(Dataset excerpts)
○ ○ ○ ○ ○
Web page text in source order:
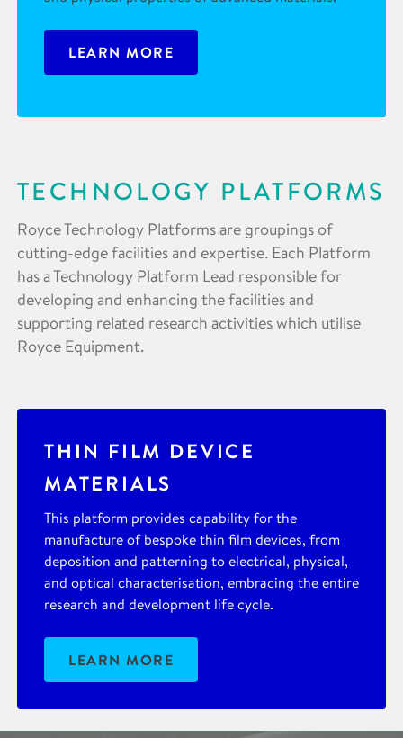
LEARN MORE
TECHNOLOGY PLATFORMS
Royce Technology Platforms are groupings of
cutting-edge facilities and expertise. Each Platform
has a Technology Platform Lead responsible for
developing and enhancing the facilities and
supporting related research activities which utilise
Royce Equipment.
THIN FILM DEVICE
MATERIALS
This platform provides capability for the
manufacture of bespoke thin film devices, from
deposition and patterning to electrical, physical,
and optical characterisation, embracing the entire
research and development life cycle.
LEARN MORE
○ ○ ○ ○ ○
» WHAT THIS TASK INVOLVES
Leaving out the images, return the entries above exactly as they read.

» EXERCISE RESULT
Web page text in source order:
LEARN MORE
TECHNOLOGY PLATFORMS
Royce Technology Platforms are groupings of
cutting-edge facilities and expertise. Each Platform
has a Technology Platform Lead responsible for
developing and enhancing the facilities and
supporting related research activities which utilise
Royce Equipment.
THIN FILM DEVICE
MATERIALS
This platform provides capability for the
manufacture of bespoke thin film devices, from
deposition and patterning to electrical, physical,
and optical characterisation, embracing the entire
research and development life cycle.
LEARN MORE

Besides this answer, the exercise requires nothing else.